▶ Supplied records:
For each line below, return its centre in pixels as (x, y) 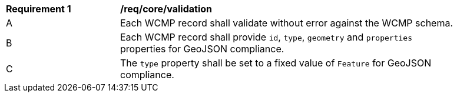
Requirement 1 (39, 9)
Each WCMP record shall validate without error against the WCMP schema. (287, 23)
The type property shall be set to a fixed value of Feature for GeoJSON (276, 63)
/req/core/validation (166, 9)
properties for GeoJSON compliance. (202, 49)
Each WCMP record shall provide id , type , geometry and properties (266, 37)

--

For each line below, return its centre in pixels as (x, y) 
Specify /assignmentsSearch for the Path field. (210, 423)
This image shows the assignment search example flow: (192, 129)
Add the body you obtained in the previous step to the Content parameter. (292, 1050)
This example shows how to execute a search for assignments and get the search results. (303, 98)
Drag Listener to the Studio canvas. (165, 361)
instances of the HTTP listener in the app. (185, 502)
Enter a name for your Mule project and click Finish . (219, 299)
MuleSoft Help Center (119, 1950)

▶ Task to carry out:
Look in the material above for the line with "Enter a name" and the line with "MuleSoft Help Center (119, 1950)", and transcribe exactly those lines and all lines between them, nothing more.

▶ Problem solution:
Enter a name for your Mule project and click Finish . (219, 299)
MuleSoft Help Center (119, 1950)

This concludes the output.